• [Your assignment] For the records that follow, please set down exactly the lines between the one holding "solution as an" and the one holding "The VCT method", inclusive, and only those.

• [Input data]
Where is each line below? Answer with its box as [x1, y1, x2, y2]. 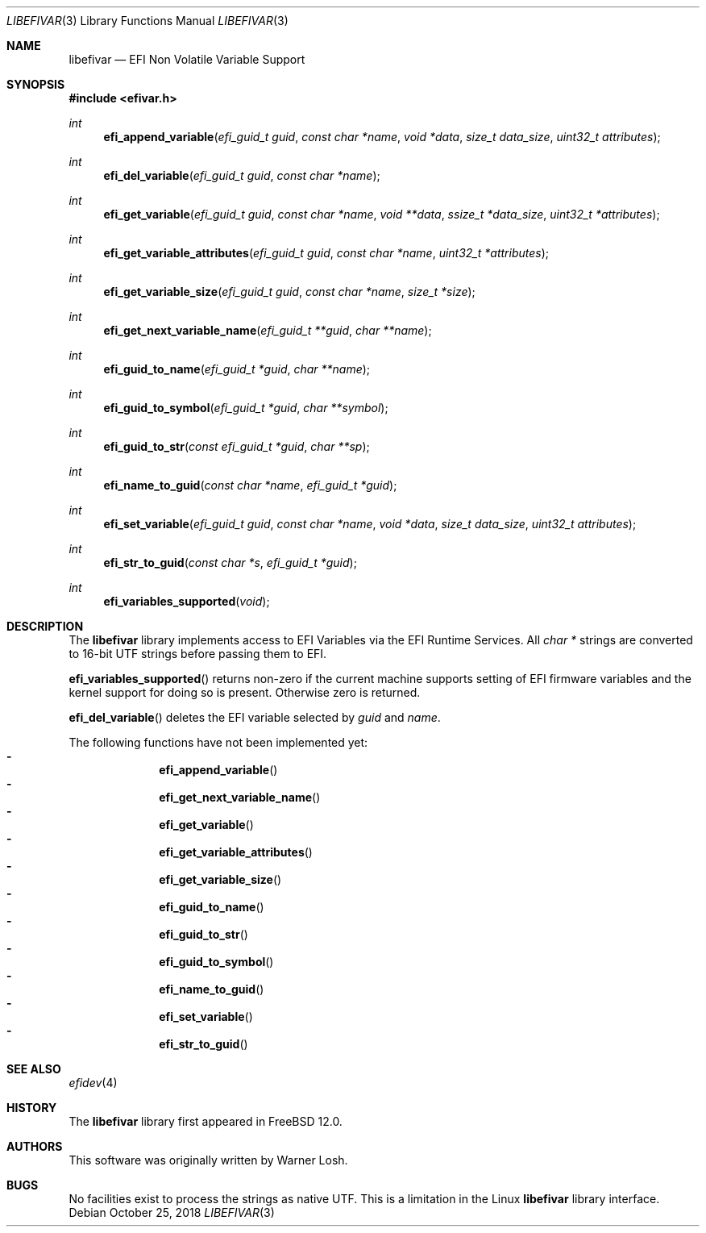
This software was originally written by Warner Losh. [69, 1153, 348, 1167]
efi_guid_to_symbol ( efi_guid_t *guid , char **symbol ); [103, 401, 388, 414]
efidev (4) [69, 1076, 118, 1089]
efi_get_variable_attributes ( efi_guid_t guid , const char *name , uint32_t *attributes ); [103, 246, 549, 260]
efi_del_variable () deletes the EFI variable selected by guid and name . [69, 710, 441, 724]
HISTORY [6, 1101, 57, 1114]
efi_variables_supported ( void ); [103, 594, 270, 608]
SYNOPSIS [6, 77, 65, 91]
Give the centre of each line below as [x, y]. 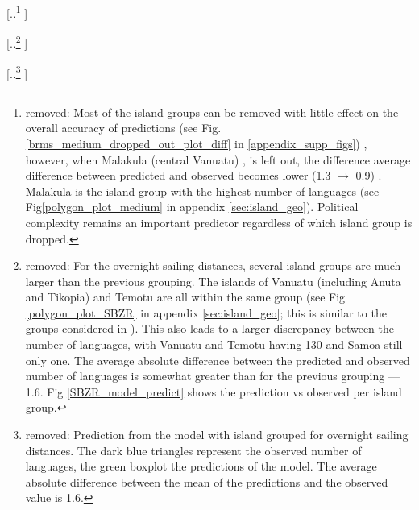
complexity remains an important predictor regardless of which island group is [219, 222]
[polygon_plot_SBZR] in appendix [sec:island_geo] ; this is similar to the [206, 312]
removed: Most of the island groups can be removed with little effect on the [212, 112]
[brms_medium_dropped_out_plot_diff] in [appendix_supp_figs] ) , [196, 143]
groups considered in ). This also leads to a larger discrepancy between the [209, 328]
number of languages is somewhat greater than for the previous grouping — [212, 376]
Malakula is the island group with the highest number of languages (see [202, 191]
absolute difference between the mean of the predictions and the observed [207, 481]
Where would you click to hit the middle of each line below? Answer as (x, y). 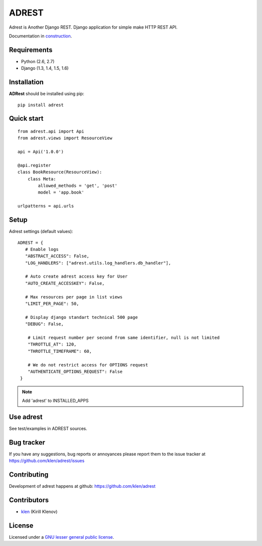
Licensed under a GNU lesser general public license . (61, 537)
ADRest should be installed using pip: (47, 94)
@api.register (34, 165)
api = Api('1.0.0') (41, 152)
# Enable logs (42, 249)
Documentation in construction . (41, 36)
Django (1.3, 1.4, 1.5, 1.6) (45, 68)
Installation (26, 82)
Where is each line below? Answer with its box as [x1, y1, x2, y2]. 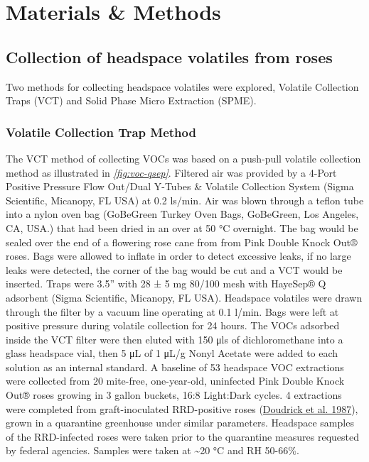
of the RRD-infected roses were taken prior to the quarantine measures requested [6, 429, 360, 444]
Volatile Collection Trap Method [6, 123, 196, 141]
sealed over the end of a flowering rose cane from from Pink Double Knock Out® [6, 234, 358, 249]
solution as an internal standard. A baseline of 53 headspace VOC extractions [6, 359, 344, 374]
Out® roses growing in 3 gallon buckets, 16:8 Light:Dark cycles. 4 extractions [6, 387, 342, 402]
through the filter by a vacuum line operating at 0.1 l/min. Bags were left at [6, 304, 339, 319]
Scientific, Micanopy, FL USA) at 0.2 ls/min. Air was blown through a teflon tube [6, 192, 364, 207]
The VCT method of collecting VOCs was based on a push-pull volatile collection [6, 150, 361, 165]
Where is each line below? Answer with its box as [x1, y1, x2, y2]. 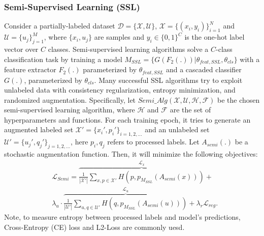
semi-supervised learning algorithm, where [4, 104, 135, 115]
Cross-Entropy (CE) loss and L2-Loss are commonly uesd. [4, 221, 185, 232]
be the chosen [217, 94, 260, 105]
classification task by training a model [4, 53, 122, 64]
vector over [4, 44, 39, 54]
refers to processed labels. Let [107, 136, 200, 147]
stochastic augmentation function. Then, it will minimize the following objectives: [4, 149, 258, 159]
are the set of [170, 104, 211, 115]

• [Exercise solution]
solution as an internal standard. A baseline of 53 headspace VOC extractions [6, 359, 344, 374]
Out® roses growing in 3 gallon buckets, 16:8 Light:Dark cycles. 4 extractions [6, 387, 342, 402]
through the filter by a vacuum line operating at 0.1 l/min. Bags were left at [6, 304, 339, 319]
Scientific, Micanopy, FL USA) at 0.2 ls/min. Air was blown through a teflon tube [6, 192, 364, 207]
The VCT method of collecting VOCs was based on a push-pull volatile collection [6, 150, 361, 165]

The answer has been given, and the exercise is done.